An example of sampling is when an observer who wants to find the relationship between unemployment and street crime in New York City. The city has several streets with several persons, and so the researcher will have to select and determine a sample size of the study to be conducted. After determining the sample size, the observer will then proceed to send a questionnaire to various respondents who will fill in their opinions on the questions posted. The information filled in the questionnaires will be firsthand information. Hence sampling will not be considered as a secondary data collection method. Therefore, sampling does not need to be considered as secondary data collection.
Sampling Error is the same as Respondent Bias
Sampling error refers to a statistical error which occurs when a researcher fails to select a sample representing the whole population of data and the outcomes of the sample do not represent the outcomes that would be obtained from the entire population. The main cause of sampling error is a biased sampling procedure. Furthermore, the chance is another possible cause of sampling error. On the other hand, respondent bias refers to the factors or conditions that happens during the process of responding to surveys, and influence the manner responses are provided. Such conditions result in a non-random deviation of the responses from their true value. Therefore, the sampling error is the same as respondent bias since they are both errors that affect the results of a survey negatively and similarly (Johnson and Turner 301).
Sampling error is the same as respondent bias. For example, if a certain company provides a subscription-based service which permits consumers to make payments monthly for streaming videos and another programming for at least 10 hours weekly. When the company chooses a population of people aged between 12 and 22 years to survey purchasing decision about a video streaming service. Since people of this age group are not working full-time, they will give responses that favor them leading to respondent bias.
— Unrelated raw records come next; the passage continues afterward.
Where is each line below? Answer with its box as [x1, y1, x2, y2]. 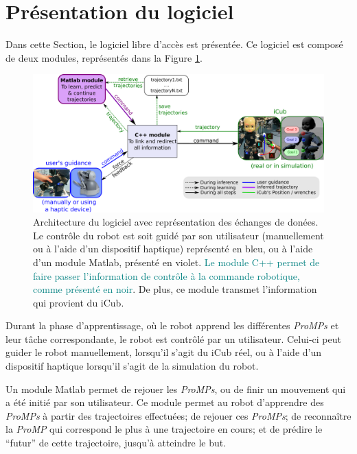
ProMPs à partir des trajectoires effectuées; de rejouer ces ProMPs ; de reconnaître [5, 408, 352, 422]
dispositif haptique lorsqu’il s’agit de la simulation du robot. [5, 359, 259, 373]
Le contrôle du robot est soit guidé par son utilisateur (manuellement [33, 228, 324, 242]
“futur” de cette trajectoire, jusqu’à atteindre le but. [5, 435, 227, 450]
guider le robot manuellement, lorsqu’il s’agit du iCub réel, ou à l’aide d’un [5, 345, 322, 359]
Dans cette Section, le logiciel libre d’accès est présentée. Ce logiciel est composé [5, 37, 343, 51]
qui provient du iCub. [33, 295, 124, 309]
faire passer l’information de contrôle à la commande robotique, [33, 268, 300, 283]
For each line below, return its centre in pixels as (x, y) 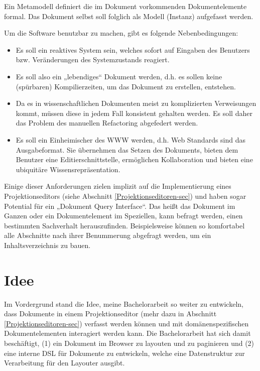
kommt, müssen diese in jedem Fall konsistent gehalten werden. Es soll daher (134, 113)
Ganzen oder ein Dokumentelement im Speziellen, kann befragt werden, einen (123, 216)
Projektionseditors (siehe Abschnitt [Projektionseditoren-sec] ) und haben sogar (125, 196)
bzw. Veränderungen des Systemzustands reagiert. (93, 59)
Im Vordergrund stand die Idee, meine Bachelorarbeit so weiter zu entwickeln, (124, 303)
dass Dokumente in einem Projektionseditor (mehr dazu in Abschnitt (110, 314)
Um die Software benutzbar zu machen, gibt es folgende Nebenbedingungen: (121, 33)
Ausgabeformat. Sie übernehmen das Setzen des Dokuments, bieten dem (127, 149)
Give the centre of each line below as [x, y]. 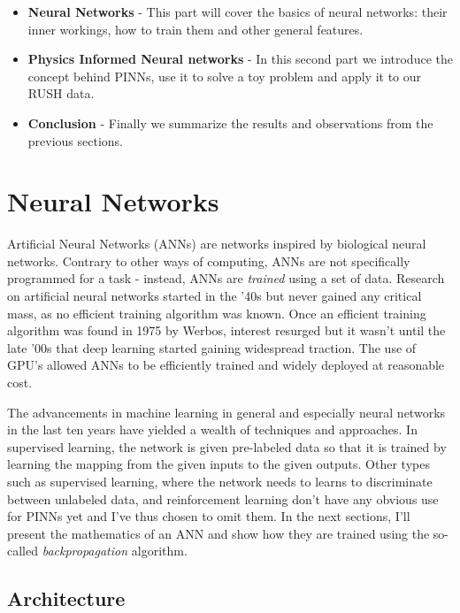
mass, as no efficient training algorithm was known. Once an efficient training [217, 313]
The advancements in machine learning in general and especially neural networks [226, 412]
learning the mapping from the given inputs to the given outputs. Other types [218, 464]
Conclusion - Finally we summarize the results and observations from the [230, 123]
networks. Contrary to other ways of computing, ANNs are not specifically [209, 261]
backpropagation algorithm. [115, 551]
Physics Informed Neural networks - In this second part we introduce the [240, 59]
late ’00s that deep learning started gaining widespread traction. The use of [212, 347]
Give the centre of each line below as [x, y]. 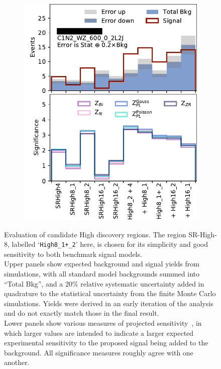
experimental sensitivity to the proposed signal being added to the [106, 343]
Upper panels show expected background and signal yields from [102, 264]
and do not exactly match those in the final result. [82, 313]
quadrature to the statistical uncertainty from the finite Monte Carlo [110, 293]
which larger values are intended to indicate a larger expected [99, 333]
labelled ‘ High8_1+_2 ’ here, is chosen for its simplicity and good [110, 244]
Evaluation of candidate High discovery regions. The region [95, 234]
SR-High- [203, 234]
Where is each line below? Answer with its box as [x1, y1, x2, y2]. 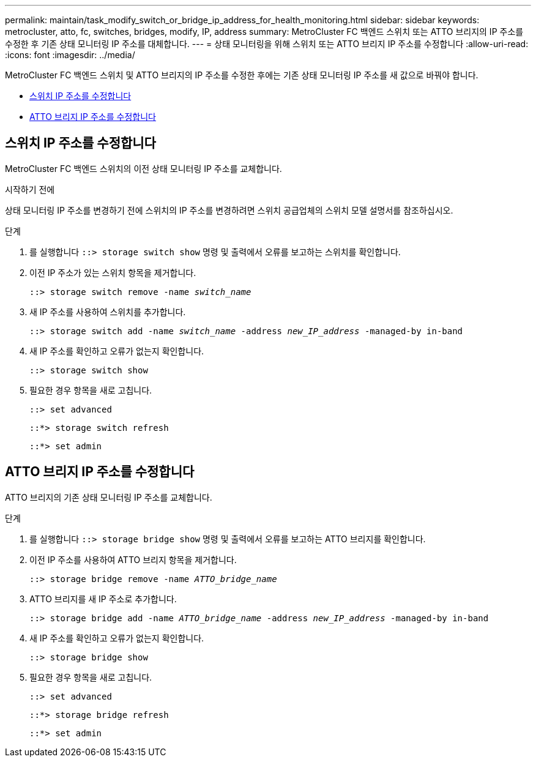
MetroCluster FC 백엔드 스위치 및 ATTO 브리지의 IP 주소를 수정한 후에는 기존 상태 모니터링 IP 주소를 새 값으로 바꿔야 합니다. [5, 70, 478, 80]
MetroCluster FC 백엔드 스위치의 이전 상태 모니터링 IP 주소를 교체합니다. [5, 163, 282, 174]
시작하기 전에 [5, 184, 55, 195]
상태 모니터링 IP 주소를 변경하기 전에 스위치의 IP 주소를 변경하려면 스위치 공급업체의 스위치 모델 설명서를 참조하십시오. [5, 204, 453, 215]
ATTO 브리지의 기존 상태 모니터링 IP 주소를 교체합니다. [5, 491, 212, 502]
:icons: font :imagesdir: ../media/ [5, 50, 135, 60]
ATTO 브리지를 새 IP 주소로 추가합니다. [29, 593, 177, 604]
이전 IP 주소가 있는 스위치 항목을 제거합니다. [29, 267, 196, 278]
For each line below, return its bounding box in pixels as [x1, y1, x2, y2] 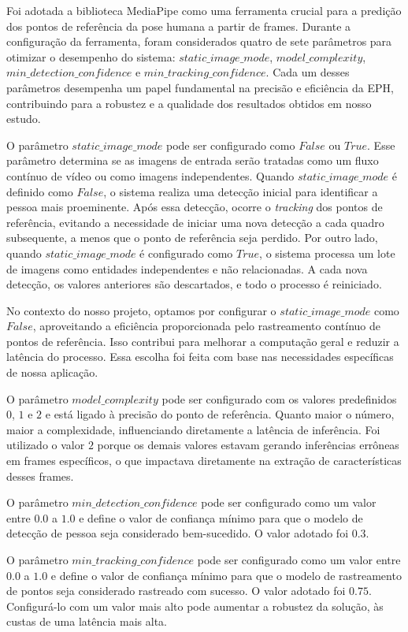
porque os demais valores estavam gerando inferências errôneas [97, 437, 399, 453]
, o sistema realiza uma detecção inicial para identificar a [103, 183, 378, 199]
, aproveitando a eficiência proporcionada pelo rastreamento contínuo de [32, 318, 381, 334]
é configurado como [139, 244, 233, 261]
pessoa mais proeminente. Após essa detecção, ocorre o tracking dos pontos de [6, 199, 383, 215]
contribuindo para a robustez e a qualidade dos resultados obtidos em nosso [6, 95, 372, 111]
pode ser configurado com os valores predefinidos [161, 390, 397, 407]
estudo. [6, 110, 41, 127]

Moreover, the results from this selected sample would not represent the outcomes of the entire population including the adults who would be the main beneficiaries of the subscription service leading to a sampling error (Johnson and Turner 309).Thus, the sampling error is the same as respondent bias since they are both errors that affect the results of a survey negatively and similarly.
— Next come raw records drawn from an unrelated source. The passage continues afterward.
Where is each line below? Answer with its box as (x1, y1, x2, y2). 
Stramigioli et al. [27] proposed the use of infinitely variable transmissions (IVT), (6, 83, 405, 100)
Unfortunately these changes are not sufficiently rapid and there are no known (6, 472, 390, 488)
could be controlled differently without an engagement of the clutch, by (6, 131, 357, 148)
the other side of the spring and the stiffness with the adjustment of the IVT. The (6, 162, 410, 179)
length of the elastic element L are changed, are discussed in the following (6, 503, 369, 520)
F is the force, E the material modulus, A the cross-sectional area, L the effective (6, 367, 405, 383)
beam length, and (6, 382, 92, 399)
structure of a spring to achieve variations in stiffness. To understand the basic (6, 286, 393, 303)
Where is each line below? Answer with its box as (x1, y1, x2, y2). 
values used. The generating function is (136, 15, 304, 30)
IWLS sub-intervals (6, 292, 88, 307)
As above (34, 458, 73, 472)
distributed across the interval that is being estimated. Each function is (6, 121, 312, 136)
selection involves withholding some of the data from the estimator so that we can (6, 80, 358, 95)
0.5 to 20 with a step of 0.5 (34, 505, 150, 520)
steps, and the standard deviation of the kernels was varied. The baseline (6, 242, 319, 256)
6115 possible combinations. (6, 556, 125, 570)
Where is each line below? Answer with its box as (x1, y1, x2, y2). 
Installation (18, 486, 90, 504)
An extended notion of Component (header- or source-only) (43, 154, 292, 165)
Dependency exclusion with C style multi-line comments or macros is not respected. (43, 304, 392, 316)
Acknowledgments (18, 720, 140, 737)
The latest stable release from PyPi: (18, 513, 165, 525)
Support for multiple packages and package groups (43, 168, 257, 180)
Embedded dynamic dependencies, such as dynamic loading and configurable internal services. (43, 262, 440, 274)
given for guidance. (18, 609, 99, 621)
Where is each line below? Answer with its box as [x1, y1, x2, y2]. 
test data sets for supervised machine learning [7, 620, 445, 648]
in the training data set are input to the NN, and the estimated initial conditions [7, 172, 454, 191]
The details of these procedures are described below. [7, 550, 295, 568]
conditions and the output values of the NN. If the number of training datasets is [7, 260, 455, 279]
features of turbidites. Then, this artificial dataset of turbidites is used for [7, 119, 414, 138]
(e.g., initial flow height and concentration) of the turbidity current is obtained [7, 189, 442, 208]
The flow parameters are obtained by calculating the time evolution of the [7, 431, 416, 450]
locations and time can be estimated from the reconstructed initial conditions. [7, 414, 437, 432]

Costa, Gabriel C., et al. “Sampling bias and the use of ecological niche modeling in conservation planning: a field evaluation in a biodiversity hotspot.” Biodiversity and Conservation 19.3 (2010): 883-899.
Han, Hui, Wen-Yuan Wang, and Bing-Huan Mao. “Borderline-SMOTE: a new over-sampling method in imbalanced data sets learning.” Advances in intelligent computing (2005): 878-887.
Johnson, Burke, and Lisa A. Turner. “Data collection strategies in mixed methods research.” Handbook of mixed methods in social and behavioral research (2003): 297-319.
Palinkas, Lawrence A., et al. “Purposeful sampling for qualitative data collection and analysis in mixed method implementation research.” Administration and Policy in Mental Health and Mental Health Services Research 42.5 (2015): 533-544.